Cominati-Ravel: coppia d’assi in Auditorium

Da domani a domenica il pianista Roberto Cominati eseguirà il Concerto in sol magg. per pf. e orchestra di Ravel diretto da Tito Ceccherini

Roberto Cominati ritorna in Auditorium,  per la seconda volta nella stagione 2010/2011 e, dopo aver emozionato il pubblico con il Concerto n. 3 di Rachmaninov, lo scorso settembre, questa volta si presenta con un compositore molto amato, Maurice Ravel, del quale eseguirà il Concerto in sol maggiore per pianoforte e orchestra.

In un’intervista rilasciatami pochi mesi fa, Roberto Cominati aveva dichiarato di non avere compositori preferiti e motivava così, la netta prevalenza di musica francese e spagnola riscontrabile nel suo repertorio:

«Come spesso accade nella vita, non è detto che le cose che sai fare o che fai siano quelle che preferisci. Questo fa parte anche un po’ di tutta la mia vita, da un certo punto di vista. Amo sicuramente molto Debussy e Ravel, ma privilegiare questo repertorio non è stata solamente una scelta di “piacere”. Ha influito anche il fatto di capire che un certo tipo di musica mi “stava bene addosso”, che mi ci ritrovavo e che anche chi ascoltava diceva lo stesso».
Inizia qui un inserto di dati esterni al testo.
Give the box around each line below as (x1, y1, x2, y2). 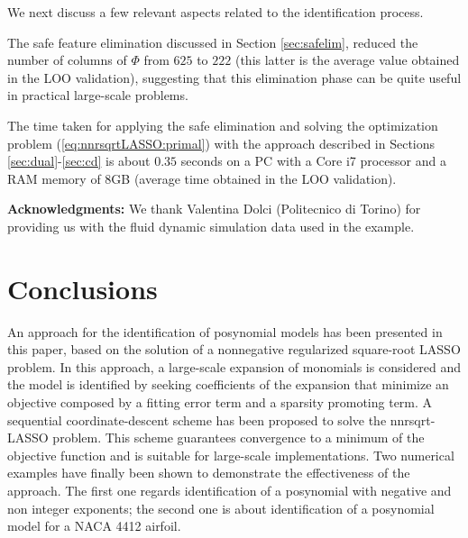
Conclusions (7, 269, 158, 306)
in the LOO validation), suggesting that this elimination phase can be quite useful (7, 68, 462, 87)
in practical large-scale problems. (7, 86, 188, 105)
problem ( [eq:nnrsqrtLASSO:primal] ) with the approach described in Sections (7, 133, 436, 152)
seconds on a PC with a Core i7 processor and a (180, 151, 446, 170)
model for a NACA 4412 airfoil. (7, 516, 181, 535)
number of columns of (7, 50, 127, 69)
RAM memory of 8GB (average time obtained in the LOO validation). (7, 169, 397, 187)
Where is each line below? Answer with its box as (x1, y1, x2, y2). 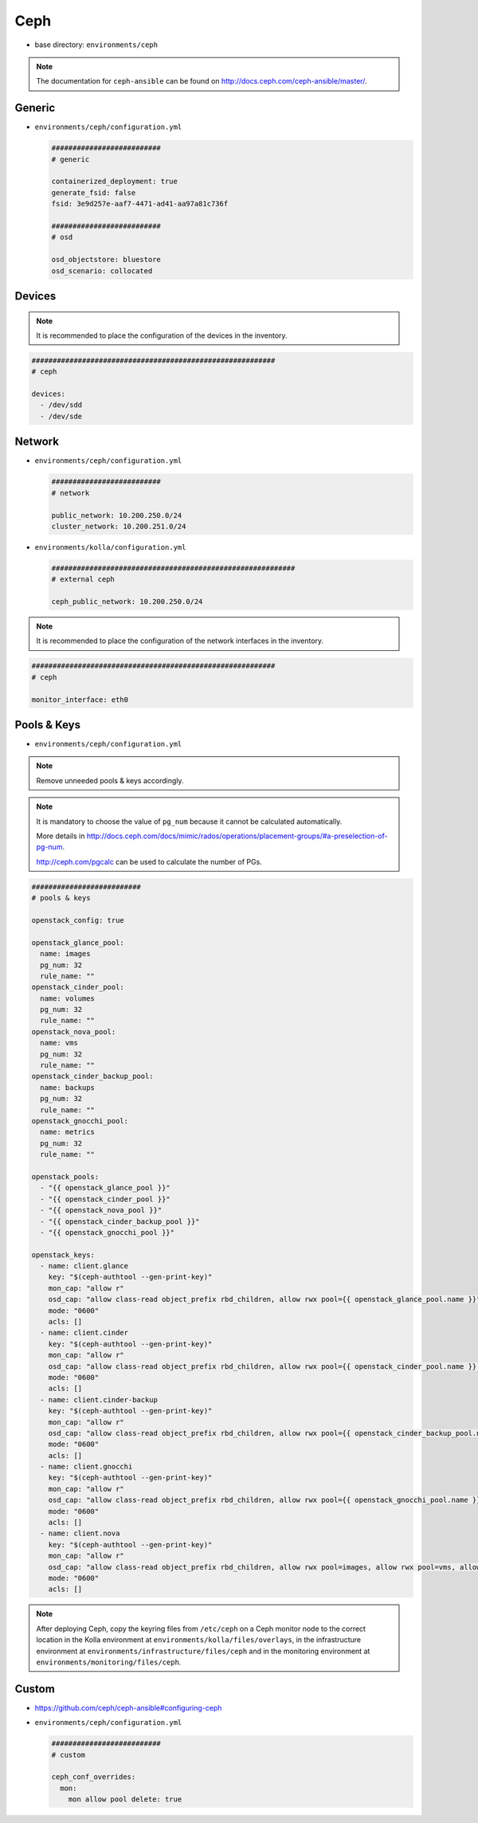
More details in (36, 831, 85, 841)
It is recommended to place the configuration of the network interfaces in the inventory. (36, 636, 324, 645)
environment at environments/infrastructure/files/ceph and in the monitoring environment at (36, 1646, 370, 1656)
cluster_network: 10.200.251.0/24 (51, 522, 186, 531)
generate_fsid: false (51, 188, 136, 197)
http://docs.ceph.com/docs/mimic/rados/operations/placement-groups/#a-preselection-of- (86, 831, 388, 841)
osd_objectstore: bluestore (51, 255, 161, 265)
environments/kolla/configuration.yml (34, 543, 186, 551)

E, indubbiamente, Ravel, del quale Cominati ha inciso l’integrale pianistica per Amadeus (che dovrebbe uscire entro l’anno), gli “sta davvero bene addosso”.

Eseguito per la prima volta da Margherite Long, diretta dallo stesso Ravel, il Concerto in sol magg. è un brano molto conosciuto e apprezzato dal pubblico. Dopo un secco colpo di frusta, l’Allegramente presenta un tema dal carattere vivace e danzante, proposto prima dall’ottavino, poi dalla tromba e, infine, dall’intera orchestra. Denso di motivi tipici del folklore spagnolo, il movimento è caratterizzato da un dialogo continuo e serrato tra il solista e gli strumenti dell’orchestra. Dopo un incantevole Adagio assai, con una semplice e dolce melodia affidata quasi esclusivamente al pianoforte, quest’ultimo assume un carattere percussivo e ritmato, quasi jazzistico, nel Presto, tempo conclusivo.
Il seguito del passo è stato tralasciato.